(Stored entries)
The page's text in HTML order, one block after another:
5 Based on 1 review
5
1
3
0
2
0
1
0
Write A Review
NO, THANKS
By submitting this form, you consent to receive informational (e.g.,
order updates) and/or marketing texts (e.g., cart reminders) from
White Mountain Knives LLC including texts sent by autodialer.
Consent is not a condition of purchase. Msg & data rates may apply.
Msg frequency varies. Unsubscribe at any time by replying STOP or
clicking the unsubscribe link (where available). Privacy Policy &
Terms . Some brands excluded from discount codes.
--
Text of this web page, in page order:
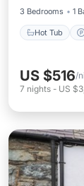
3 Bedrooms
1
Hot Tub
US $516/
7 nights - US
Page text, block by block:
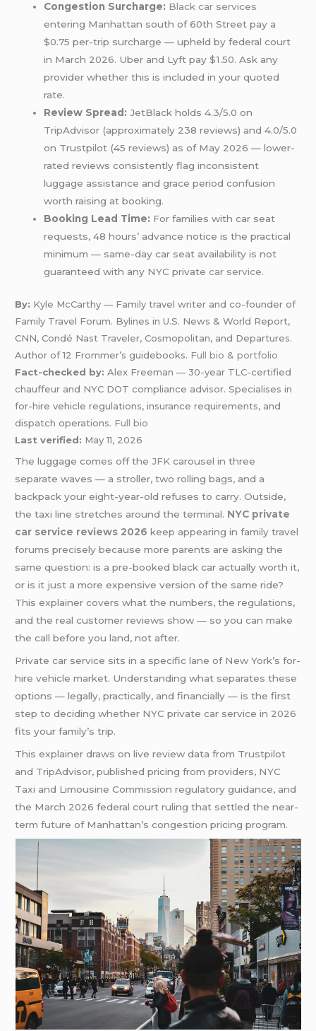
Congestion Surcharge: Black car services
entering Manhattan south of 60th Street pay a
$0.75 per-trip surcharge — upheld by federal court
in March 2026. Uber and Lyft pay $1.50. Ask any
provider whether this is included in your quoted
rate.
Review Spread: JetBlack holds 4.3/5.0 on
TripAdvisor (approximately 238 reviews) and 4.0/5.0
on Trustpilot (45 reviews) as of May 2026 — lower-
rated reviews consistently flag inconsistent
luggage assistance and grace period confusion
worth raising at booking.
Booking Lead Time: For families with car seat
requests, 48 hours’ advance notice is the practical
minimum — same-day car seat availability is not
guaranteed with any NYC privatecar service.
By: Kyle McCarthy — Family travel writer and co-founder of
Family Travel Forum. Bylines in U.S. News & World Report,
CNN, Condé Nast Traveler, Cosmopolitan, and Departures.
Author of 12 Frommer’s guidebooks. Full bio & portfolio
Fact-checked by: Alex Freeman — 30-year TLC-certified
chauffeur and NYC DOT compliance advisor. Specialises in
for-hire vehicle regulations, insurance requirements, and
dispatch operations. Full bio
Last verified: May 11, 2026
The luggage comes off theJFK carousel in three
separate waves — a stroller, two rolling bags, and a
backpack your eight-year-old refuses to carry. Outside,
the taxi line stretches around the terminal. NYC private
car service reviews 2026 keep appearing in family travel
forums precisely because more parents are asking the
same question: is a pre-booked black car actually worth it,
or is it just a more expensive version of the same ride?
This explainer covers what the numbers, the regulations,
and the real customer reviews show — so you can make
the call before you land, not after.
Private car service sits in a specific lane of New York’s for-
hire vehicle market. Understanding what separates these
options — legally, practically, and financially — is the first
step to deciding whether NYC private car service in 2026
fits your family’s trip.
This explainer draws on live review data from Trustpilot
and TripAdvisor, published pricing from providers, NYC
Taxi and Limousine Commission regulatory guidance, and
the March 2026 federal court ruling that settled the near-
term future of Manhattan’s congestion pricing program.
--
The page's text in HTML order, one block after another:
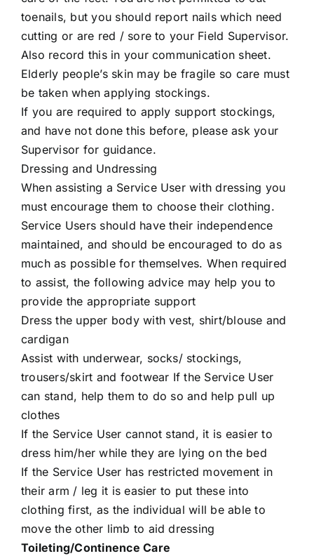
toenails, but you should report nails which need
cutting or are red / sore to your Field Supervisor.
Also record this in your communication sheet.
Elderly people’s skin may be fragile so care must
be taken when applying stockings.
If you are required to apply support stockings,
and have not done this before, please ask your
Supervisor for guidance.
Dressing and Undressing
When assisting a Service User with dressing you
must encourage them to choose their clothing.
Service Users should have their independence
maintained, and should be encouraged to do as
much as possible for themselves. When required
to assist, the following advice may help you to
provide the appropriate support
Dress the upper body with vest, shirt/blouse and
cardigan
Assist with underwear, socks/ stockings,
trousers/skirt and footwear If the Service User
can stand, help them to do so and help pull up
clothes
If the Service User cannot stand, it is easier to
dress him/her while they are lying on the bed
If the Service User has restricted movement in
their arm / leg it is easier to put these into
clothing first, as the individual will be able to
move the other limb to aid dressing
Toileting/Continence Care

— Exercise description —
When you reach the line containing "and have not" in the data above, start copying exactly, and stop after the line containing "much as possible".

— Answer box —
and have not done this before, please ask your
Supervisor for guidance.
Dressing and Undressing
When assisting a Service User with dressing you
must encourage them to choose their clothing.
Service Users should have their independence
maintained, and should be encouraged to do as
much as possible for themselves. When required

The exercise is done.